Common Regression Patterns
As you progress, watch out for these regression patterns:
Speed Regression
You implement rigorous controls that slow down model development. Teams get frustrated and find workarounds. Suddenly you're back to Level 1 (but with the appearance of Level 3).
Prevention: Design controls that enable fast, safe development. Use automation to reduce manual overhead.
Scope Creep Regression
You implement Level 3 controls for critical systems. Then new models are deployed outside the governance process, claiming they're "experimental" or "non-critical".

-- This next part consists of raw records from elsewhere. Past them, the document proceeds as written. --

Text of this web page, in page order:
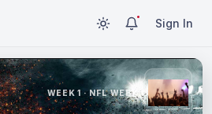
Sign In
WEEK 1 · NFL WEEK 1
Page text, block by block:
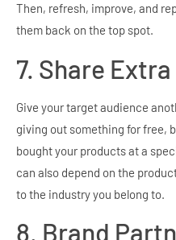
Then, refresh, improve, and
them back on the top spot.
7. Share
Give your target audience
giving out something for free,
bought your products at a
can also depend on the
to the industry you belong to.
8. Brand
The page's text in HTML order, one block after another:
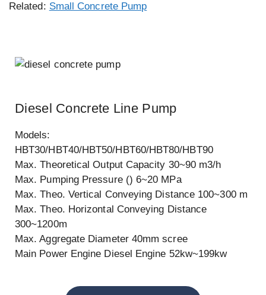
Related: Small Concrete Pump
Diesel Concrete Line Pump
Models:
HBT30/HBT40/HBT50/HBT60/HBT80/HBT90
Max. Theoretical Output Capacity 30~90 m3/h
Max. Pumping Pressure () 6~20 MPa
Max. Theo. Vertical Conveying Distance 100~300 m
Max. Theo. Horizontal Conveying Distance
300~1200m
Max. Aggregate Diameter 40mm scree
Main Power Engine Diesel Engine 52kw~199kw
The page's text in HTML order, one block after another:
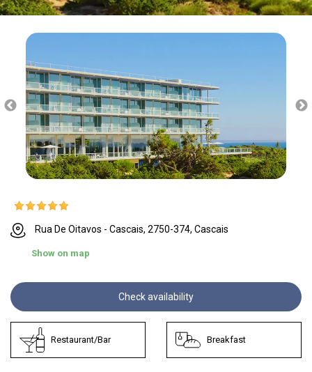
Rua De Oitavos - Cascais, 2750-374, Cascais
Show on map
Check availability
Restaurant/Bar Breakfast
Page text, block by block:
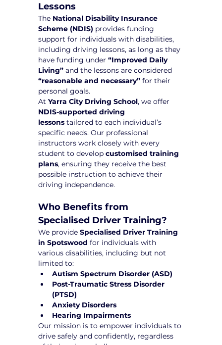
Lessons
The National Disability Insurance
Scheme (NDIS) provides funding
support for individuals with disabilities,
including driving lessons, as long as they
have funding under “Improved Daily
Living” and the lessons are considered
“reasonable and necessary” for their
personal goals.
At Yarra City Driving School, we offer
NDIS-supported driving
lessons tailored to each individual’s
specific needs. Our professional
instructors work closely with every
student to develop customised training
plans, ensuring they receive the best
possible instruction to achieve their
driving independence.
Who Benefits from
Specialised Driver Training?
We provide Specialised Driver Training
in Spotswood for individuals with
various disabilities, including but not
limited to:
Autism Spectrum Disorder (ASD)
Post-Traumatic Stress Disorder
(PTSD)
Anxiety Disorders
Hearing Impairments
Our mission is to empower individuals to
drive safely and confidently, regardless
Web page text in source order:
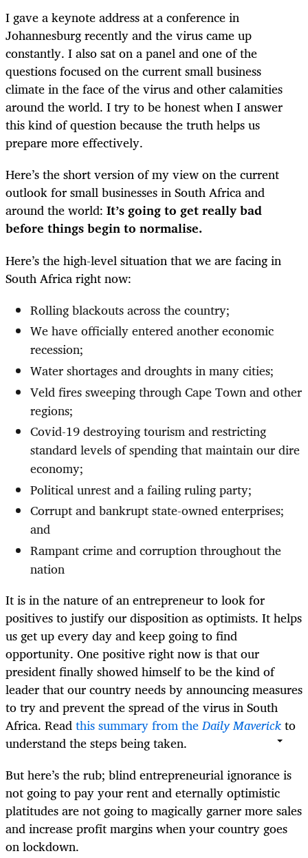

Prevention: Define "in scope" clearly. All models in production, even small ones, go through governance.
Turnover Regression
Your AI security team leads leave. New team members aren't fully trained. Procedures aren't followed consistently. Maturity declines quietly.
Prevention: Document everything. Build continuous training into your AI security programme.
Tool Regression
You use a tool to scan models for vulnerabilities. The tool breaks with a new model architecture. Instead of fixing it, teams work around it. Tool becomes useless. Monitoring degrades.
Prevention: Invest in maintainable tools. Have alternatives ready if primary tool fails.
Roadmap: Getting from Where You Are to Where You Need to Be
Year 1: Foundation (Levels 1→2)
- Assess current state honestly
- Create AI governance policy
- Build model inventory
- Implement basic approval process
- Scan dependencies for known vulnerabilities
- Implement basic access control
- Create incident logging system
Year 2: Formalisation (Levels 2→3)
- Formalise risk assessment and threat modelling
- Implement model signing and verification
- Build continuous validation testing framework
- Establish baseline monitoring for model behaviour
- Create AI-specific incident response playbooks
- Implement privacy impact assessments
- Vet third-party models formally
Year 3+: Maturity (Levels 3→4/5)
- Define and measure AI security metrics
- Implement advanced monitoring and anomaly detection
- Integrate differential privacy where needed
- Conduct regular red teaming and adversarial testing
- Automate compliance and governance
- Integrate AI security into architecture and design
Australian Context
For Australian organisations:
- Government and critical infrastructure: Target at least Level 3 (essential controls). ASIO/ASD will expect this.
- Financial services: APRA is watching. Target Level 3+ for regulated AI systems.
- All organisations: Expect regulatory requirements for AI governance to tighten. Build to Level 3 at minimum.
Key Takeaways
- Maturity models help you understand where you stand and where you need to go
- Most organisations are at Level 1 or 2. This is not sustainable long-term.
- Target at least Level 3 for any AI system in production handling sensitive data
- Progression takes time. Focus on foundational controls first.
- Avoid regression by building sustainable processes and investing in people
- For Australian organisations, regulatory expectations are rising. Build maturity proactively.